Task directions ->
Your answer should be the full set of entries, given again without alteration.

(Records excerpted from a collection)

================================

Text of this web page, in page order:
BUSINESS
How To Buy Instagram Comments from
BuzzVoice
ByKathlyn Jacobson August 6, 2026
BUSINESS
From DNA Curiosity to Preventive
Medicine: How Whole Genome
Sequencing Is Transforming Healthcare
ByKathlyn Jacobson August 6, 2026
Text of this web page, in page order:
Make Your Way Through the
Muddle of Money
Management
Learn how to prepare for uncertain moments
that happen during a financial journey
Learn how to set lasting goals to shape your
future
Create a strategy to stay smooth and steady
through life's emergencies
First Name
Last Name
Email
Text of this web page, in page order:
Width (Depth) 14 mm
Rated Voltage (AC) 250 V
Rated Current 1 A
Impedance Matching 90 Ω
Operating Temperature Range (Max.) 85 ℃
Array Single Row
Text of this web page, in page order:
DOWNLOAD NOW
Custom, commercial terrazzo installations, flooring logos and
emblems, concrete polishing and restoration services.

================================

Response ->
Text of this web page, in page order:
BUSINESS
How To Buy Instagram Comments from
BuzzVoice
ByKathlyn Jacobson August 6, 2026
BUSINESS
From DNA Curiosity to Preventive
Medicine: How Whole Genome
Sequencing Is Transforming Healthcare
ByKathlyn Jacobson August 6, 2026
Text of this web page, in page order:
Make Your Way Through the
Muddle of Money
Management
Learn how to prepare for uncertain moments
that happen during a financial journey
Learn how to set lasting goals to shape your
future
Create a strategy to stay smooth and steady
through life's emergencies
First Name
Last Name
Email
Text of this web page, in page order:
Width (Depth) 14 mm
Rated Voltage (AC) 250 V
Rated Current 1 A
Impedance Matching 90 Ω
Operating Temperature Range (Max.) 85 ℃
Array Single Row
Text of this web page, in page order:
DOWNLOAD NOW
Custom, commercial terrazzo installations, flooring logos and
emblems, concrete polishing and restoration services.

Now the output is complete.